Taking only the lines of the data below from the line with "kinasura : [7, 507, 35, 516]" to the line with "Error Handling : Informs", ends included, write them out exactly and without pictures.
________________
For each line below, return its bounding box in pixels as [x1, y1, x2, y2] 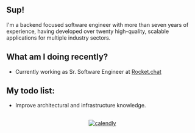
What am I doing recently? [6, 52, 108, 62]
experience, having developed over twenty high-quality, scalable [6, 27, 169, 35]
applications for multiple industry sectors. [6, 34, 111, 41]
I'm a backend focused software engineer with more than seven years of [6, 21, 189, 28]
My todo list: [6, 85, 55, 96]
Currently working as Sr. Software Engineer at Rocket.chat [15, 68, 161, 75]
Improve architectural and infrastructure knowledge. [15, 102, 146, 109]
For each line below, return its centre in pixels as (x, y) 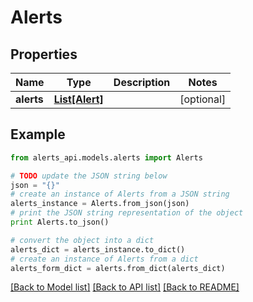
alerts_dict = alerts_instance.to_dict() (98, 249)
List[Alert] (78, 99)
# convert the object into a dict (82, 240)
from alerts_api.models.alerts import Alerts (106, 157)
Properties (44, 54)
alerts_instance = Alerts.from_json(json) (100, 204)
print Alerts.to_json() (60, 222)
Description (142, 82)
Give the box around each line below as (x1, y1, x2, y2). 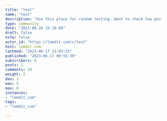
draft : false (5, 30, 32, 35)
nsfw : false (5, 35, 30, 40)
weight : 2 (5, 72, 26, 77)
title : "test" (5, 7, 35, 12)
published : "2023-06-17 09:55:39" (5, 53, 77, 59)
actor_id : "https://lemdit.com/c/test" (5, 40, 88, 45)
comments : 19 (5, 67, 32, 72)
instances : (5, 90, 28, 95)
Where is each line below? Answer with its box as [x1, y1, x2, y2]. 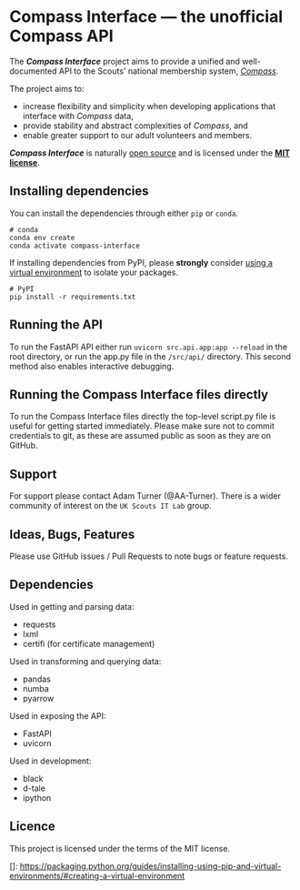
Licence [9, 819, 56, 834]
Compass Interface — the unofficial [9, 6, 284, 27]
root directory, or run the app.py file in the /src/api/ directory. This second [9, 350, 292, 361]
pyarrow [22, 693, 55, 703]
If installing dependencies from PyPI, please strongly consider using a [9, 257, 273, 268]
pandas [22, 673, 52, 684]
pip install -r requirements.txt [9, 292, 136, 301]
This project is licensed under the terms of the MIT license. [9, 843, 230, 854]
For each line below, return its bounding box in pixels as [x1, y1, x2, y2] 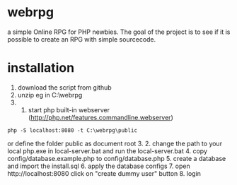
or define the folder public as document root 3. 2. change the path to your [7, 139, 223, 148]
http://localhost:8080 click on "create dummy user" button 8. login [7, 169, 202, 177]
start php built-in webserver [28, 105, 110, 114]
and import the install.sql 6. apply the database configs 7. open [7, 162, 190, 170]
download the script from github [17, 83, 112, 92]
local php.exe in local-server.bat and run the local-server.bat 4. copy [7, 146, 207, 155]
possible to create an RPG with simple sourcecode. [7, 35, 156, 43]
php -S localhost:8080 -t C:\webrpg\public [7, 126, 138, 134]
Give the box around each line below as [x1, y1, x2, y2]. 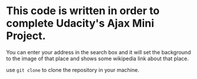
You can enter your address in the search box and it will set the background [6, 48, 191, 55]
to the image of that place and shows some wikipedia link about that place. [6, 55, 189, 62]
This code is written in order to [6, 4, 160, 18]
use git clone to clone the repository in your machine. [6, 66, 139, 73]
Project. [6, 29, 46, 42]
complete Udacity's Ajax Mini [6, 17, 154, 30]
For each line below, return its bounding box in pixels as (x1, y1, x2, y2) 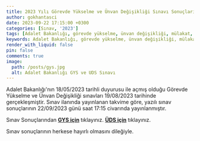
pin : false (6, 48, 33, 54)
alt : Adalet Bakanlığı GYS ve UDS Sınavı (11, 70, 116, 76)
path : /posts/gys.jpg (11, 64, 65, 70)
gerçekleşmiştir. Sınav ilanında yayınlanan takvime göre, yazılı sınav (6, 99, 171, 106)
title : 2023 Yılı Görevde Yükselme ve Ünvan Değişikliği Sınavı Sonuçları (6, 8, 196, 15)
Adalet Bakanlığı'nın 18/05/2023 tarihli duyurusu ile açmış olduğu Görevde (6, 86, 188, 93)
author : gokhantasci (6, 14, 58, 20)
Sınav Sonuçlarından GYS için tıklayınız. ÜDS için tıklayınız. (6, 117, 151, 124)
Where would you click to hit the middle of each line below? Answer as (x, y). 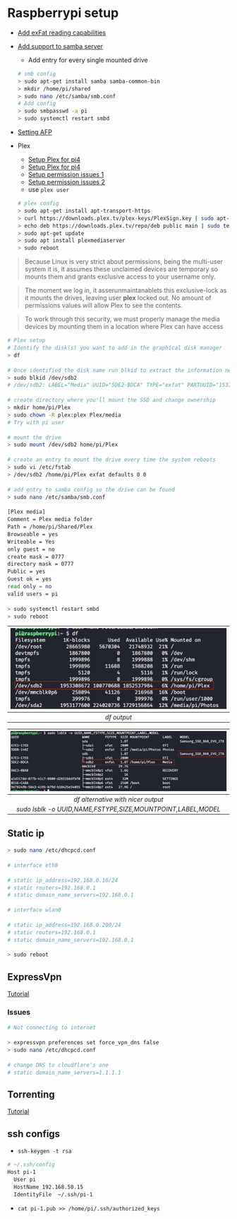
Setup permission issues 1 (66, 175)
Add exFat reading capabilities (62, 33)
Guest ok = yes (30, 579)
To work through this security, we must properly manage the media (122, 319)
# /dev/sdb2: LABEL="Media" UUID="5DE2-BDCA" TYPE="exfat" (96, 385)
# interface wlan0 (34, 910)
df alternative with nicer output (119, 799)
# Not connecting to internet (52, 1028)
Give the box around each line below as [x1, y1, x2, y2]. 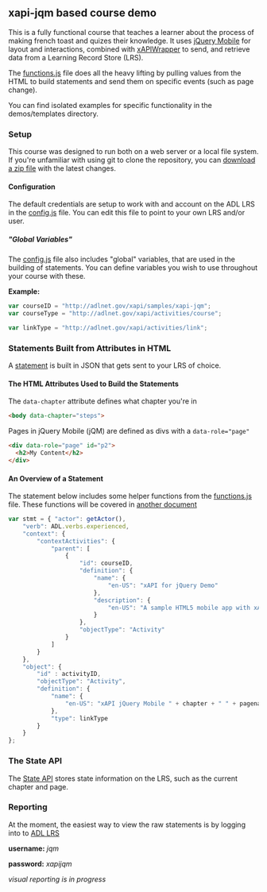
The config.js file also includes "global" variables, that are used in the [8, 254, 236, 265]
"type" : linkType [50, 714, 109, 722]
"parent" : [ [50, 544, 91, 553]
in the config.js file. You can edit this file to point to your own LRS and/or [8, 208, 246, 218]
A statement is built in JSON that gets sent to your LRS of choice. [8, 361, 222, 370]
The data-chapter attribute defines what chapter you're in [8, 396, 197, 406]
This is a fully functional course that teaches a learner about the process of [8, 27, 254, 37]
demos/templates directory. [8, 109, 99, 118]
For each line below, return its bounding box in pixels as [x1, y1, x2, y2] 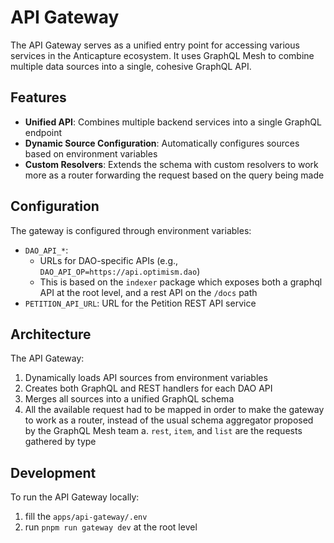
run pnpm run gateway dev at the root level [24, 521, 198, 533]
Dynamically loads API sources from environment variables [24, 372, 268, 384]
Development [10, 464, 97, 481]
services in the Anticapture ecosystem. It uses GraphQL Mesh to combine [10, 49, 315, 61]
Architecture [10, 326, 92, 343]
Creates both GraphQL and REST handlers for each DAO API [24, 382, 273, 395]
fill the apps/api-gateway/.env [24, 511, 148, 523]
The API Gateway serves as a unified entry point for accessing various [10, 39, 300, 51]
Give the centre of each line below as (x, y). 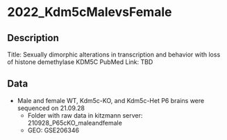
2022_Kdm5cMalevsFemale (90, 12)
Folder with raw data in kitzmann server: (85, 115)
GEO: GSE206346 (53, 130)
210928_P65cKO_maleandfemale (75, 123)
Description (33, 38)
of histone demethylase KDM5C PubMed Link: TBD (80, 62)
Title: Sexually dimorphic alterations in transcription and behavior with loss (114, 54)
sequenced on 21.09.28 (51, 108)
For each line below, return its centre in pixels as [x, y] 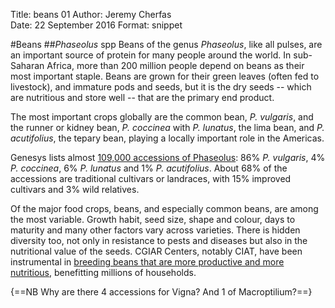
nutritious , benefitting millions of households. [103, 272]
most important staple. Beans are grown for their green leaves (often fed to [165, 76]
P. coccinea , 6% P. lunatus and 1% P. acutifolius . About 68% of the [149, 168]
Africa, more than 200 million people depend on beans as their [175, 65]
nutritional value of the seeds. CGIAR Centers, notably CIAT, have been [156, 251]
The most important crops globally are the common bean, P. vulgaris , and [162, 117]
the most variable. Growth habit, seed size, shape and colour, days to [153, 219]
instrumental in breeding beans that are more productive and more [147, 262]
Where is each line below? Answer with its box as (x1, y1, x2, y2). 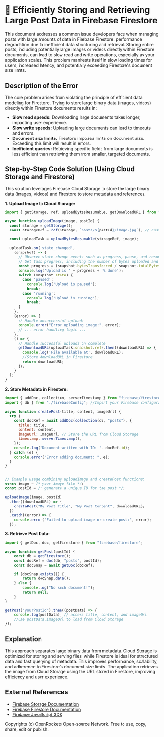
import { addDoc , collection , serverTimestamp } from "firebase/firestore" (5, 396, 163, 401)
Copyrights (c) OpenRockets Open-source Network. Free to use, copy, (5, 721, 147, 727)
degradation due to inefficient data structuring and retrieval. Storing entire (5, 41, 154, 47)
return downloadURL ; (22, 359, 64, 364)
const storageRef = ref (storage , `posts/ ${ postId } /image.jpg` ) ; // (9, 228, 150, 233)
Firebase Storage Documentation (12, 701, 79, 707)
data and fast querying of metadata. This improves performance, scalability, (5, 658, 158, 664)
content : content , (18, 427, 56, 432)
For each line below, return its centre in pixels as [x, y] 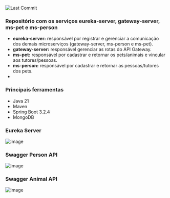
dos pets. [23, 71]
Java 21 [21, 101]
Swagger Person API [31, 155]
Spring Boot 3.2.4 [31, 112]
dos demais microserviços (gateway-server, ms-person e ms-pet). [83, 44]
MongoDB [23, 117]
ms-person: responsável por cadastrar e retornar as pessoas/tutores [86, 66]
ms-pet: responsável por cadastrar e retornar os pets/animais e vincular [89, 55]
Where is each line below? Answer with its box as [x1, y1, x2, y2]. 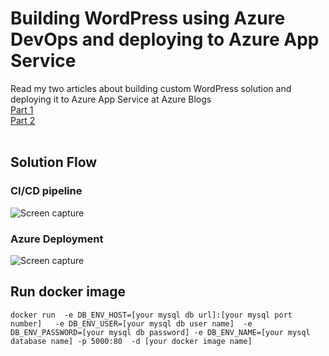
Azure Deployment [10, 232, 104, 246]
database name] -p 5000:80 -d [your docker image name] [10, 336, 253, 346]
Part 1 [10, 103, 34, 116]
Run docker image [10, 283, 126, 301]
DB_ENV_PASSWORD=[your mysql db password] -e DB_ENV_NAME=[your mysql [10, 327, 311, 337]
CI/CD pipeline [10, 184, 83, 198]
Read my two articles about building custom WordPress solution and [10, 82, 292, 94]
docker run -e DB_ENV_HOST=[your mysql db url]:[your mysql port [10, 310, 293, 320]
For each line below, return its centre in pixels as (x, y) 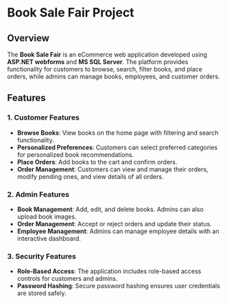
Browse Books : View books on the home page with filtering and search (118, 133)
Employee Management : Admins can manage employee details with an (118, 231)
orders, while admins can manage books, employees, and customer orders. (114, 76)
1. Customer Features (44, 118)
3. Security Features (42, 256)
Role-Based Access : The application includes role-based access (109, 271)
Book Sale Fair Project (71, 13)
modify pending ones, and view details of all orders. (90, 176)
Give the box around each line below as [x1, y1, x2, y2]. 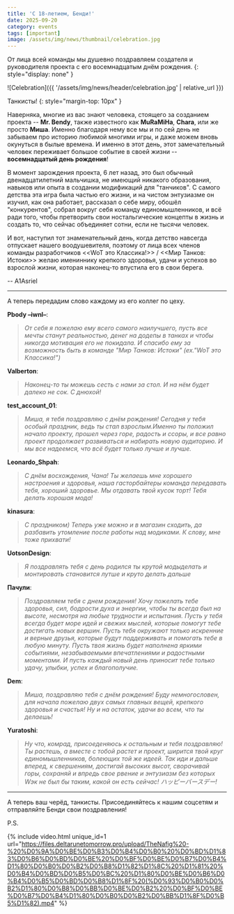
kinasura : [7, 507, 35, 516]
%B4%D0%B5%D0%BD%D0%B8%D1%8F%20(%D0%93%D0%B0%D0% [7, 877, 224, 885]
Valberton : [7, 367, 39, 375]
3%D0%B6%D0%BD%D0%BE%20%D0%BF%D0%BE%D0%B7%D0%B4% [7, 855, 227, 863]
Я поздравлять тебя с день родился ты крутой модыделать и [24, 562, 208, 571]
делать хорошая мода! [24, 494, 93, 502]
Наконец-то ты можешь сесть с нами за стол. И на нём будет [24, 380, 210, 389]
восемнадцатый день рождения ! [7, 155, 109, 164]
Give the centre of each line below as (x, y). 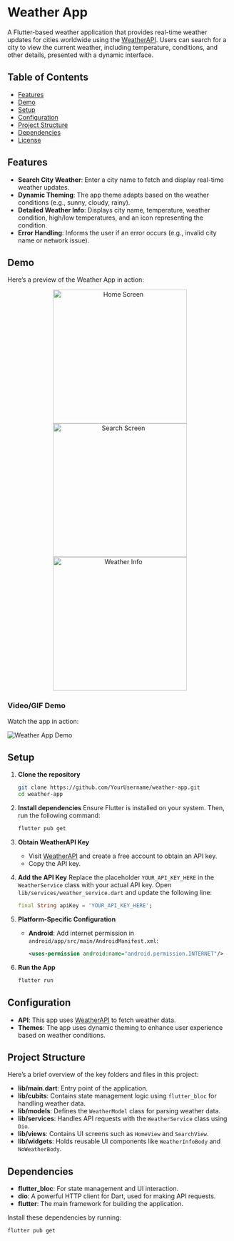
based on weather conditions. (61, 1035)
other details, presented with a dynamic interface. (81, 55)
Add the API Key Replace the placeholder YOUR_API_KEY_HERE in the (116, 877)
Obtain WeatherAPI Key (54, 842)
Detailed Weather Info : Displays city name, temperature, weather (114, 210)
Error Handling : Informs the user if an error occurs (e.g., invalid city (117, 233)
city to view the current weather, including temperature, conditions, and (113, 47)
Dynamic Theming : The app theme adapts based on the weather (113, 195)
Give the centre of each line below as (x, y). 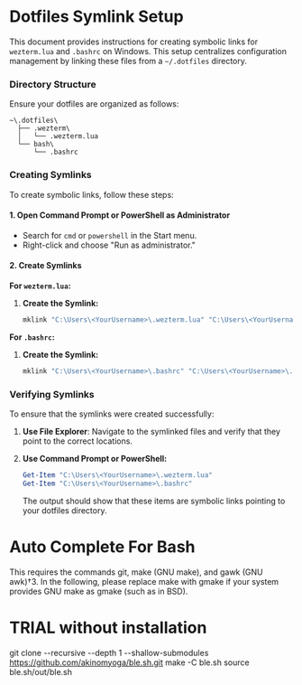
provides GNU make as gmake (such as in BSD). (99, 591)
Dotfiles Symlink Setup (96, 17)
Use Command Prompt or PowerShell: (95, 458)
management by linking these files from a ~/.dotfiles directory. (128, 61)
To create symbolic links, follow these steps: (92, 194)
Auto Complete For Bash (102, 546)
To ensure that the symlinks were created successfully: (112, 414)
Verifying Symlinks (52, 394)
________________
• **Solution for this task**
kinasura : [7, 507, 35, 516]
%B4%D0%B5%D0%BD%D0%B8%D1%8F%20(%D0%93%D0%B0%D0% [7, 877, 224, 885]
Valberton : [7, 367, 39, 375]
3%D0%B6%D0%BD%D0%BE%20%D0%BF%D0%BE%D0%B7%D0%B4% [7, 855, 227, 863]
Я поздравлять тебя с день родился ты крутой модыделать и [24, 562, 208, 571]
делать хорошая мода! [24, 494, 93, 502]
Наконец-то ты можешь сесть с нами за стол. И на нём будет [24, 380, 210, 389]
восемнадцатый день рождения ! [7, 155, 109, 164]
Give the centre of each line below as (x, y). 
based on weather conditions. (61, 1035)
other details, presented with a dynamic interface. (81, 55)
Add the API Key Replace the placeholder YOUR_API_KEY_HERE in the (116, 877)
Obtain WeatherAPI Key (54, 842)
Detailed Weather Info : Displays city name, temperature, weather (114, 210)
Error Handling : Informs the user if an error occurs (e.g., invalid city (117, 233)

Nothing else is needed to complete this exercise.